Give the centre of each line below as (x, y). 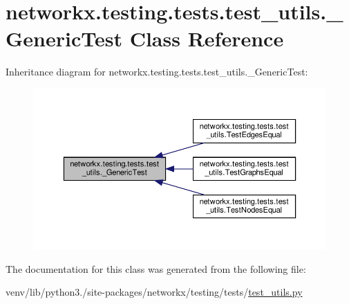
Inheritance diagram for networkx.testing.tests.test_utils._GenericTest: (157, 72)
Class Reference (207, 38)
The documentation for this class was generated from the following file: (156, 268)
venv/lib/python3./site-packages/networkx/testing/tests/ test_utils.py (154, 292)
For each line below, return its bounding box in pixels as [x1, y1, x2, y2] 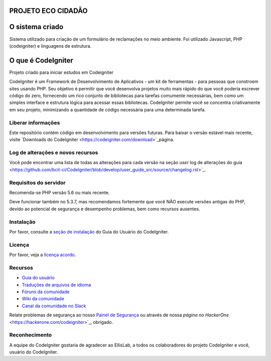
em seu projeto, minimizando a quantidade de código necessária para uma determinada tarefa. [9, 106, 206, 112]
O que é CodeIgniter [9, 56, 74, 65]
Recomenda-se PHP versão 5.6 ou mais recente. [9, 189, 110, 195]
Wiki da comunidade [22, 296, 65, 302]
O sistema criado [9, 23, 64, 31]
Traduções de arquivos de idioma [22, 282, 91, 288]
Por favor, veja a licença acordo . [9, 252, 76, 258]
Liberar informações [9, 119, 60, 126]
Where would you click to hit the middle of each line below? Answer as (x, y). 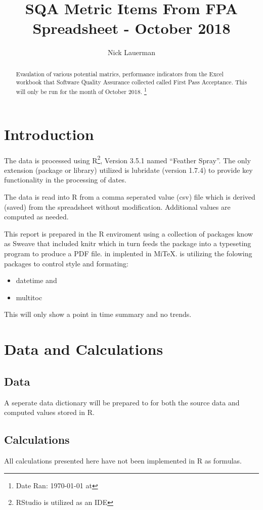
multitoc (29, 297)
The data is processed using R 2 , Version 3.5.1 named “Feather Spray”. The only (127, 159)
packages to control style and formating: (67, 263)
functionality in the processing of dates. (65, 180)
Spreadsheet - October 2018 (131, 28)
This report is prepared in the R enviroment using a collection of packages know (128, 233)
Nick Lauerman (131, 52)
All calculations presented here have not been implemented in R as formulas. (123, 460)
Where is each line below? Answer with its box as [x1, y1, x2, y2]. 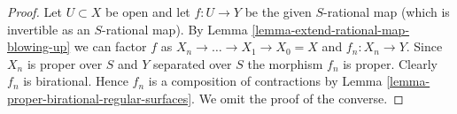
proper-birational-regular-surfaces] [7, 88, 192, 107]
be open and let [105, 3, 190, 20]
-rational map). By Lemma [102, 19, 248, 38]
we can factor [74, 37, 147, 56]
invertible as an [7, 19, 90, 38]
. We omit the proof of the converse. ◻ [191, 88, 404, 107]
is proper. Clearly [343, 54, 438, 72]
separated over [153, 54, 232, 72]
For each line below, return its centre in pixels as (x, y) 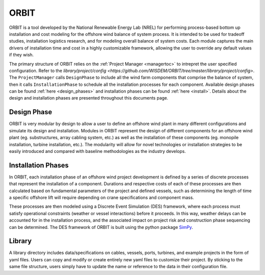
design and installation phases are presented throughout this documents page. (89, 98)
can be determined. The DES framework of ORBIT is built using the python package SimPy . (101, 227)
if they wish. (21, 55)
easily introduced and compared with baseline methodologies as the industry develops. (97, 151)
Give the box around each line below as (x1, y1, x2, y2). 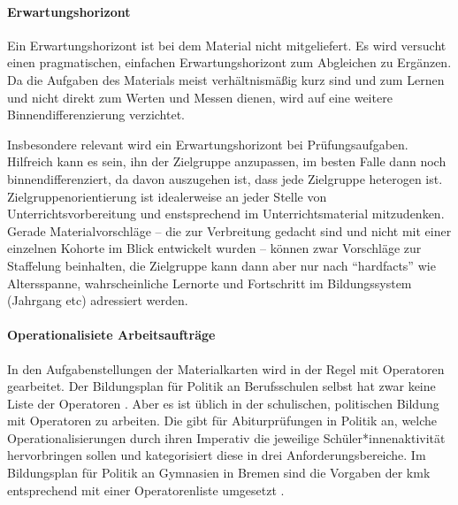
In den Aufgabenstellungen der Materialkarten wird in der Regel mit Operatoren (7, 359, 445, 378)
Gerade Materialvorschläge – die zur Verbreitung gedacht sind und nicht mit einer (7, 221, 452, 240)
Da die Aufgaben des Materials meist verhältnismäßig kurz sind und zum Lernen (7, 70, 445, 88)
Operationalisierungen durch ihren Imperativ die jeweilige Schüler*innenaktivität (7, 428, 446, 447)
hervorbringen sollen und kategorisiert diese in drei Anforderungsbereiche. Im (7, 446, 426, 464)
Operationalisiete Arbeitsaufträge (7, 325, 216, 344)
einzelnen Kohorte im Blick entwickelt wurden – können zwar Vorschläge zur (7, 239, 422, 257)
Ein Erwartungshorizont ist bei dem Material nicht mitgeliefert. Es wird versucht (7, 35, 447, 54)
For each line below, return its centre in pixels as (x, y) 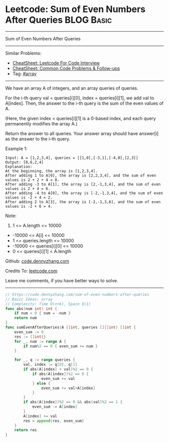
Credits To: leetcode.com (31, 271)
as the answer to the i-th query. (38, 139)
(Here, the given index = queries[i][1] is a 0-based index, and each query (80, 118)
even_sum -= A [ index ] (55, 407)
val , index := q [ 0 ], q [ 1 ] (51, 365)
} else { (41, 383)
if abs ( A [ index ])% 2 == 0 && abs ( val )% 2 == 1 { (73, 402)
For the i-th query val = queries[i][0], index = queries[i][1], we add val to (80, 98)
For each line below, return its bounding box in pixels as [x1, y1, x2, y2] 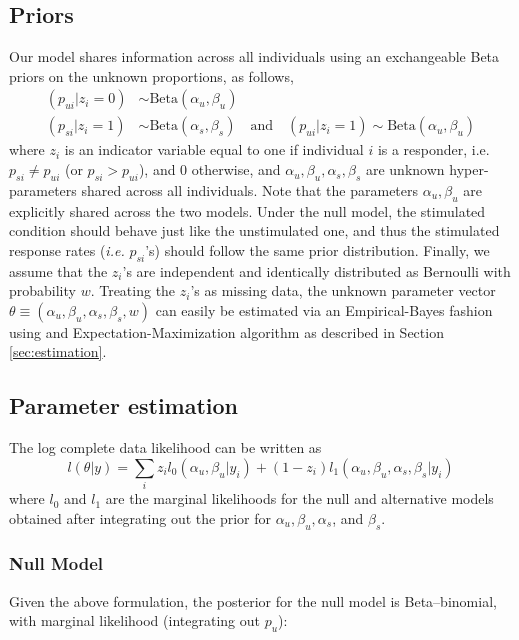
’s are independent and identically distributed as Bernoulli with [122, 260, 511, 281]
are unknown [365, 159, 445, 180]
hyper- [449, 159, 489, 180]
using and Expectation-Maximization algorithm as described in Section [9, 321, 444, 342]
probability [9, 280, 76, 301]
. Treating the [90, 280, 176, 301]
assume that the [9, 260, 108, 281]
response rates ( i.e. [9, 239, 125, 260]
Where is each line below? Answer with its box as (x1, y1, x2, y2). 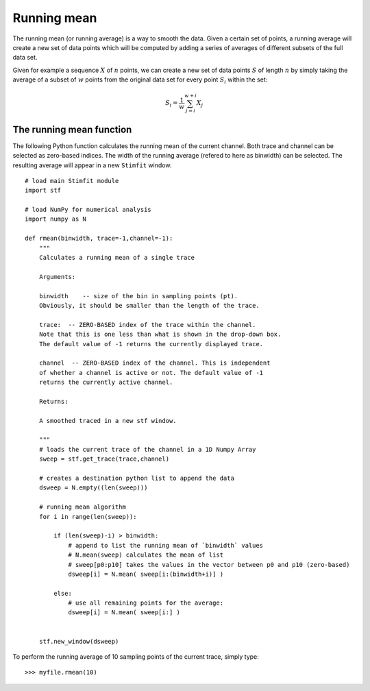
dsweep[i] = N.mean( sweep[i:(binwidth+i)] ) (68, 570, 224, 578)
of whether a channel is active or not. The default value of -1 (38, 369, 264, 376)
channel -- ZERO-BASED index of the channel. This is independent (38, 359, 271, 367)
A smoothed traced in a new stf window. (38, 417, 177, 424)
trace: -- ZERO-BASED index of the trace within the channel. (38, 321, 256, 328)
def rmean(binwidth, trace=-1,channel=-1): (25, 234, 173, 243)
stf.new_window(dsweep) (38, 638, 119, 645)
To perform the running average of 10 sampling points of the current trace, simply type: (12, 653, 260, 661)

++++++++++

- What you should do: Print the entries again exactly as they appear above. Do not print the pictures.

- Solved exercise:
Give the centre of each line below as (x, y). 
Inheritance diagram for networkx.testing.tests.test_utils._GenericTest: (157, 72)
Class Reference (207, 38)
The documentation for this class was generated from the following file: (156, 268)
venv/lib/python3./site-packages/networkx/testing/tests/ test_utils.py (154, 292)
For each line below, return its bounding box in pixels as [x1, y1, x2, y2] 
em seu projeto, minimizando a quantidade de código necessária para uma determinada tarefa. [9, 106, 206, 112]
O que é CodeIgniter [9, 56, 74, 65]
Recomenda-se PHP versão 5.6 ou mais recente. [9, 189, 110, 195]
Wiki da comunidade [22, 296, 65, 302]
O sistema criado [9, 23, 64, 31]
Traduções de arquivos de idioma [22, 282, 91, 288]
Por favor, veja a licença acordo . [9, 252, 76, 258]
Liberar informações [9, 119, 60, 126]
Where would you click to hit the middle of each line below? Answer as (x, y). 
multitoc (29, 297)
The data is processed using R 2 , Version 3.5.1 named “Feather Spray”. The only (127, 159)
packages to control style and formating: (67, 263)
functionality in the processing of dates. (65, 180)
Spreadsheet - October 2018 (131, 28)
This report is prepared in the R enviroment using a collection of packages know (128, 233)
Nick Lauerman (131, 52)
All calculations presented here have not been implemented in R as formulas. (123, 460)
Where is each line below? Answer with its box as [x1, y1, x2, y2]. 
proper-birational-regular-surfaces] [7, 88, 192, 107]
be open and let [105, 3, 190, 20]
-rational map). By Lemma [102, 19, 248, 38]
we can factor [74, 37, 147, 56]
invertible as an [7, 19, 90, 38]
. We omit the proof of the converse. ◻ [191, 88, 404, 107]
is proper. Clearly [343, 54, 438, 72]
separated over [153, 54, 232, 72]
For each line below, return its centre in pixels as (x, y) 
design and installation phases are presented throughout this documents page. (89, 98)
can be determined. The DES framework of ORBIT is built using the python package SimPy . (101, 227)
if they wish. (21, 55)
easily introduced and compared with baseline methodologies as the industry develops. (97, 151)
Give the box around each line below as (x1, y1, x2, y2). 
In den Aufgabenstellungen der Materialkarten wird in der Regel mit Operatoren (7, 359, 445, 378)
Gerade Materialvorschläge – die zur Verbreitung gedacht sind und nicht mit einer (7, 221, 452, 240)
Da die Aufgaben des Materials meist verhältnismäßig kurz sind und zum Lernen (7, 70, 445, 88)
Operationalisierungen durch ihren Imperativ die jeweilige Schüler*innenaktivität (7, 428, 446, 447)
hervorbringen sollen und kategorisiert diese in drei Anforderungsbereiche. Im (7, 446, 426, 464)
Operationalisiete Arbeitsaufträge (7, 325, 216, 344)
einzelnen Kohorte im Blick entwickelt wurden – können zwar Vorschläge zur (7, 239, 422, 257)
Ein Erwartungshorizont ist bei dem Material nicht mitgeliefert. Es wird versucht (7, 35, 447, 54)
For each line below, return its centre in pixels as (x, y) 
Credits To: leetcode.com (31, 271)
as the answer to the i-th query. (38, 139)
(Here, the given index = queries[i][1] is a 0-based index, and each query (80, 118)
even_sum -= A [ index ] (55, 407)
val , index := q [ 0 ], q [ 1 ] (51, 365)
} else { (41, 383)
if abs ( A [ index ])% 2 == 0 && abs ( val )% 2 == 1 { (73, 402)
For the i-th query val = queries[i][0], index = queries[i][1], we add val to (80, 98)
For each line below, return its bounding box in pixels as [x1, y1, x2, y2] 
’s are independent and identically distributed as Bernoulli with [122, 260, 511, 281]
are unknown [365, 159, 445, 180]
hyper- [449, 159, 489, 180]
using and Expectation-Maximization algorithm as described in Section [9, 321, 444, 342]
probability [9, 280, 76, 301]
. Treating the [90, 280, 176, 301]
assume that the [9, 260, 108, 281]
response rates ( i.e. [9, 239, 125, 260]
Where is each line below? Answer with its box as (x1, y1, x2, y2). 
dsweep[i] = N.mean( sweep[i:(binwidth+i)] ) (68, 570, 224, 578)
of whether a channel is active or not. The default value of -1 (38, 369, 264, 376)
channel -- ZERO-BASED index of the channel. This is independent (38, 359, 271, 367)
A smoothed traced in a new stf window. (38, 417, 177, 424)
trace: -- ZERO-BASED index of the trace within the channel. (38, 321, 256, 328)
def rmean(binwidth, trace=-1,channel=-1): (25, 234, 173, 243)
stf.new_window(dsweep) (38, 638, 119, 645)
To perform the running average of 10 sampling points of the current trace, simply type: (12, 653, 260, 661)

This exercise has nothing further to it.